Astronaut Reid Wiseman, a Johns Hopkins alumnus, is poised to make his first trip into space this afternoon.
Wiseman is the flight engineer on board the Russian Soyuz spacecraft scheduled to lift off from the Baikonur Cosmodrome in Kazakhstan today at 3:57 p.m. EDT (that's 1:57 a.m. Thursday, Kazakh time), bound for the International Space Station, according to NASA.
Wiseman earned his master's degree from the Whiting School's Engineering for Professionals program in 2006. Johns Hopkins Engineering reported that he was one of nine people accepted into NASA's 2009 astronaut class and underwent extensive training—from making space station repairs to learning Russian—at the Johnson Space Flight Center.

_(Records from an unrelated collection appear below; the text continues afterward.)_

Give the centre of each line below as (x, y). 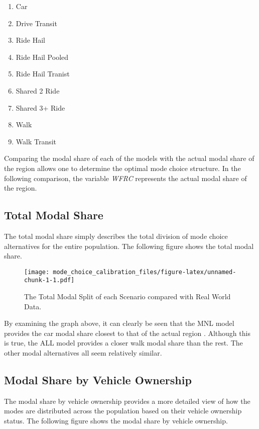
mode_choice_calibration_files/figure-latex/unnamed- (145, 272)
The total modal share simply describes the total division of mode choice (116, 236)
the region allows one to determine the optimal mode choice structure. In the (122, 168)
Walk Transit (36, 141)
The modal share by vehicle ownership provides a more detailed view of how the (127, 401)
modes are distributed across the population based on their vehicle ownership (123, 411)
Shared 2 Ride (38, 90)
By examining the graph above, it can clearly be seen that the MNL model (119, 323)

Of his lifelong dream, Wiseman told Johns Hopkins Engineering "Space was always in the back of my mind, and systems engineering made my application [to NASA] more appealing." A native of Timonium, Md., Wiseman went to Annapolis every year to watch the Blue Angels, a U.S. Navy precision flying team, and he was able to watch a space shuttle launch from a roadside in Florida. What will he do when his time on the space station is completed? He says, "Go up again."
Live NASA Television coverage of the launch begins at 3 p.m. Coverage will resume tonight at 9 p.m., when the spacecraft approaches the space station for docking, and again at 11 p.m. for the opening of the space station's hatches.